一名記者用一記標準的平地摔,恰好把現場的攝影機全部掀翻。
旁邊的同行情急之下端著水杯衝過去救人,水全澆在機器上,一滴沒浪費。
隨後,地上的水漬又先後放倒了三名趕來的記者,他們跌倒的落點全在攝影機上,直到那些機器徹底變形,這場意外才算收場。
余好旁邊那台正播放著監控的靈幕儀,連同晶片在內,被護衛隊沒收。
一切無序且混亂,可這混亂本身就是這個世界的隱藏規則。
余好被這無恥搞得有點自愧不如了。
「少統,天印國就是這麼教你的?直接搶?」
天蘊撕下偽裝後,渾身輕鬆。
他退開好幾步,把距離拉到足夠遠,遠到不用再聞到底層人特有的氣味。
在他看來,這人本就不配進入他的視野。
「余好選手,權力和力量才是世界的真理。你一個絕靈體,能站在這裡,已經是這個世界對你最大的寬容了,你還想要什麼?要公正?要說法?你?配嗎?」
余好點點頭:「面具掉了,說話都利索了啊。」
天蘊笑了一聲,才道:「我對公眾保持溫和,不過是配合他們的幻想,你才是那個不該出現的人,是你讓他們的幻想碎了。」
余好翻了個白眼。
這二貨的思維有點霸道啊,自己戲崩了怪觀眾長了眼睛唄?
「哦?那你打算怎麼處置我呢?我會死嗎?」
「你都不該來惹我。」天蘊冷眼看她,「殺你又如何?我是未來的統帥,即使你背後有人,可能超越我嗎?」
「害!喊打喊殺做什麼啊!」
余好又從兜里掏出一顆晶片,「我忘記說了,飛行器上的攝像頭我裝了八個。
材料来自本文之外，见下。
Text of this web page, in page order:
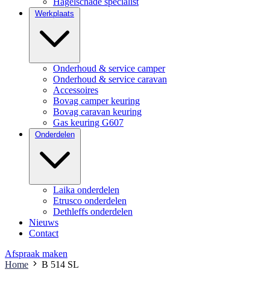
Werkplaats
Onderhoud & service camper
Onderhoud & service caravan
Accessoires
Bovag camper keuring
Bovag caravan keuring
Gas keuring G607
Onderdelen
Laika onderdelen
Etrusco onderdelen
Dethleffs onderdelen
Nieuws
Contact
Afspraak maken
Home
B 514 SL
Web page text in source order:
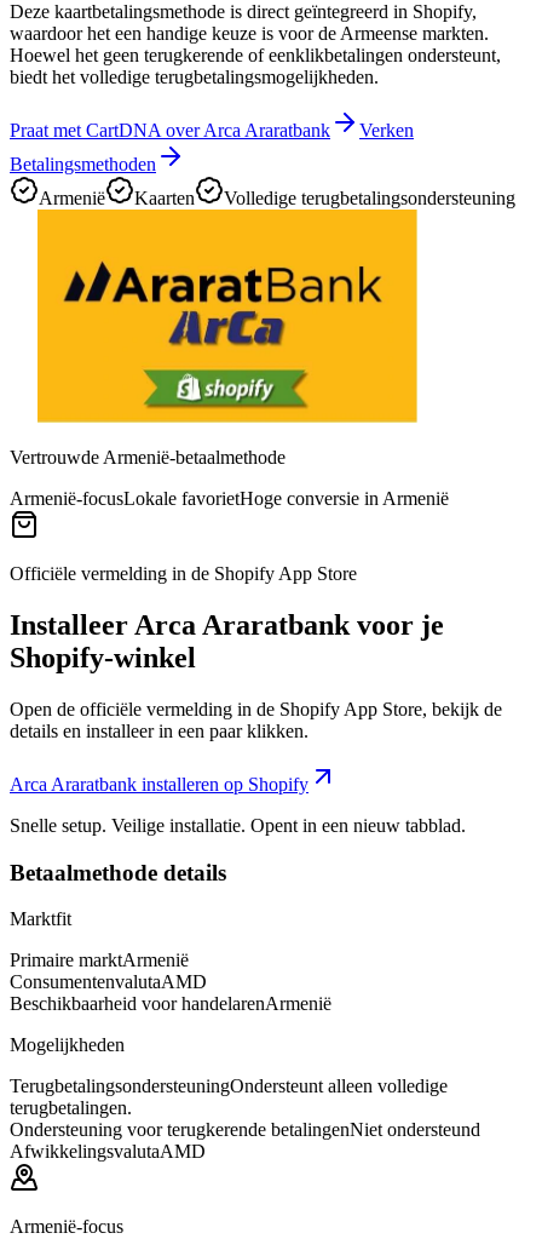
Deze kaartbetalingsmethode is direct geïntegreerd in Shopify,
waardoor het een handige keuze is voor de Armeense markten.
Hoewel het geen terugkerende of eenklikbetalingen ondersteunt,
biedt het volledige terugbetalingsmogelijkheden.
Praat met CartDNA over Arca Araratbank
Verken
Betalingsmethoden
Armenië
Kaarten Volledige terugbetalingsondersteuning
Vertrouwde Armenië-betaalmethode
Armenië-focusLokale favorietHoge conversie in Armenië
Officiële vermelding in de Shopify App Store
Installeer Arca Araratbank voor je
Shopify-winkel
Open de officiële vermelding in de Shopify App Store, bekijk de
details en installeer in een paar klikken.
Arca Araratbank installeren op Shopify
Snelle setup. Veilige installatie. Opent in een nieuw tabblad.
Betaalmethode details
Marktfit
Primaire marktArmenië
ConsumentenvalutaAMD
Beschikbaarheid voor handelarenArmenië
Mogelijkheden
TerugbetalingsondersteuningOndersteunt alleen volledige
terugbetalingen.
Ondersteuning voor terugkerende betalingenNiet ondersteund
AfwikkelingsvalutaAMD
Armenië-focus
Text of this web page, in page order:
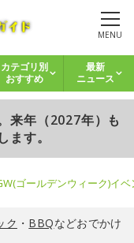
MENU
カテゴリ別
おすすめ
最新
ニュース
来年（2027年）も
ます。
ゴールデンウィーク)イ
ク ・ BBQなどおでかけ
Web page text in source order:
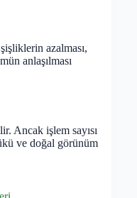
azalması,
anlaşılması
Ancak işlem sayısı
ve doğal görünüm
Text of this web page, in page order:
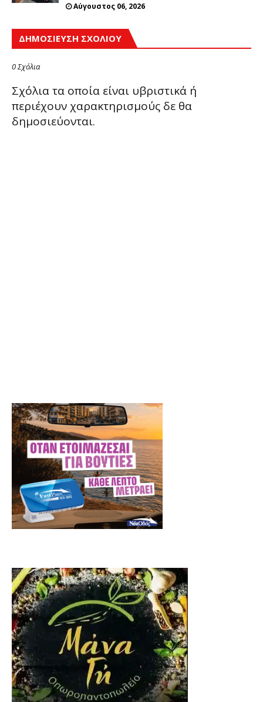
Αύγουστος 06, 2026
ΔΗΜΟΣΊΕΥΣΗ ΣΧΟΛΊΟΥ
0 Σχόλια
Σχόλια τα οποία είναι υβριστικά ή
περιέχουν χαρακτηρισμούς δε θα
δημοσιεύονται.
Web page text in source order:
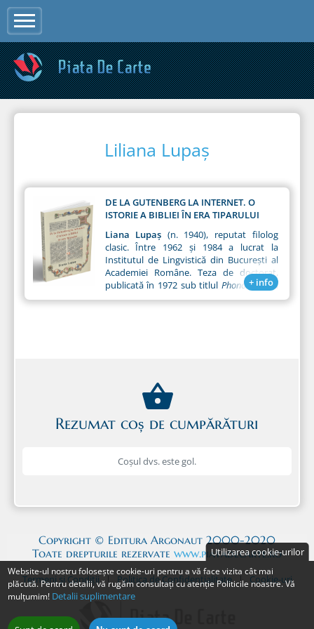
Utilizarea cookie-urilor
Website-ul nostru folosește cookie-uri pentru a vă face vizita cât mai
plăcută. Pentru detalii, vă rugăm consultați cu atenție Politicile noastre. Vă
mulțumim! Detalii suplimentare
Liliana Lupaș
DE LA GUTENBERG LA INTERNET. O
ISTORIE A BIBLIEI ÎN ERA TIPARULUI
Liana Lupaș (n. 1940), reputat filolog
clasic. Între 1962 și 1984 a lucrat la
Institutul de Lingvistică din București al
Academiei Române. Teza de doctorat,
publicată în 1972 sub titlulPhonologie du
grec attique,a primit de la Academie
+ info
Rezumat coș de cumpărături
Coșul dvs. este gol.
Copyright © Editura Argonaut 2000-2020
Toate drepturile rezervate www.piatadecarte.ro
Termeni și Condiții | Politica de Confidențialitate | Cookie-uri
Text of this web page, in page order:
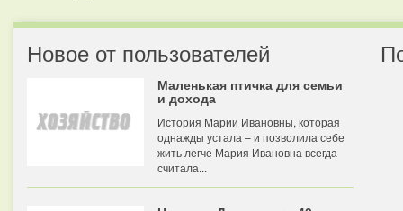
Новое от пользователей
Маленькая птичка для семьи
и дохода
История Марии Ивановны, которая
однажды устала – и позволила себе
жить легче Мария Ивановна всегда
считала...
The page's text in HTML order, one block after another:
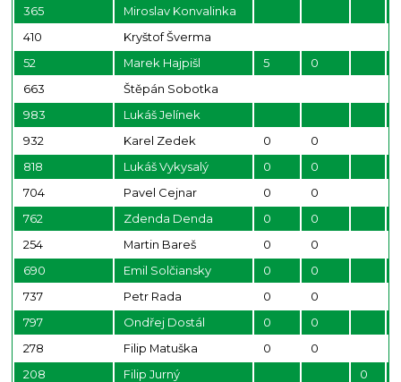
365
Miroslav Konvalinka
410
Kryštof Šverma
52
Marek Hajpišl 5
0
663
Štěpán Sobotka
983
Lukáš Jelínek
932
Karel Zedek 0
0
818
Lukáš Vykysalý 0
0
704
Pavel Cejnar 0
0
762
Zdenda Denda 0
0
254
Martin Bareš 0
0
690
Emil Solčiansky 0
0
737
Petr Rada 0
0
797
Ondřej Dostál 0
0
278
Filip Matuška 0
0
208
Filip Jurný 0
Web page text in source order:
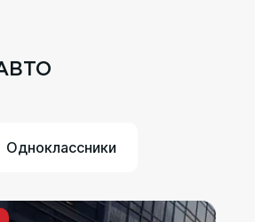
Одноклассники
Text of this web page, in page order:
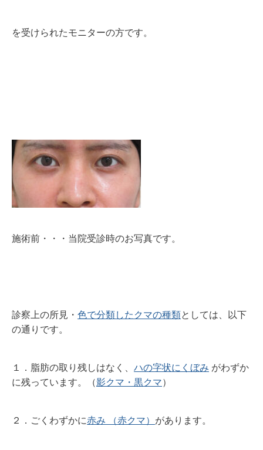
を受けられたモニターの方です。
施術前・・・当院受診時のお写真です。
診察上の所見・ 色で分類したクマの種類としては、以下
の通りです。
１．脂肪の取り残しはなく、 ハの字状にくぼみ がわずか
に残っています。
（影クマ・黒クマ）
２．ごくわずかに赤み （赤クマ） があります。
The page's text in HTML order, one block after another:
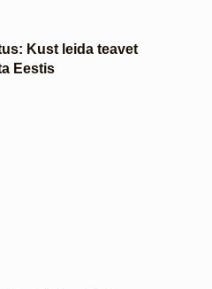
Kust leida teavet
Eestis
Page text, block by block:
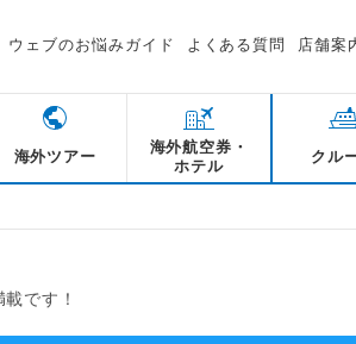
ウェブのお悩みガイド よくある質問 店舗案
海外ツアー
海外航空券・
ホテル
クル
です！

」
她邊說邊笑嘻嘻地上前幾步:「不如少統開個價?」
天蘊眼中全是輕蔑之色。
「你是什麼東西,配和我談條件?」
「那就是談不攏嘍?」
「你配……」
啪——!
天蘊的後半句話還沒出口,就被余好一個嘴巴子抽回了嗓子眼。
這響亮的耳光聲,在寂靜的廣場上來了幾個回音。
正在疏散的群眾聽到這動靜,條件反射回頭,當少統腫著半張臉的畫面出現時,眼珠子快掉地上。
護衛和軍隊看到這一幕,臉色驟變,下一瞬全部拔出靈器,朝余好疾沖而去。
可還是慢了一步。
余好已經把天蘊摁在地上,巴掌揮成一團殘影,拍在天蘊臉上的聲音連成一片,響徹廣場。
她只抽天蘊右臉。
不講公平,她也不講對稱。
天蘊溫潤如玉的臉,此刻一半溫潤,一半豬頭。
護衛們衝到火力輸出點,無人出聲警告,靈器對準余好的腦袋就毫不猶豫按下扳機。
咔咔咔!
然而,他們手中靈器只發出機械空轉的聲響。
幾百人手中的靈器瞬間失靈了……
更讓他們恐慌的是,他們體內的靈能也催動不起來,連空氣中都感受不到一點靈能波動。
「殺、她……」天蘊終於在連環巴掌下,說出兩個字來。
只是剛說完,嘴裡就跳出一顆帶血的牙。
護衛們徹底慌了神。
甩開失靈的靈器,抄起隨身攜帶的金屬當作冷兵器,一擁而上朝余好的腦袋砸過去。
梆梆梆梆梆!
啪啪啪啪啪!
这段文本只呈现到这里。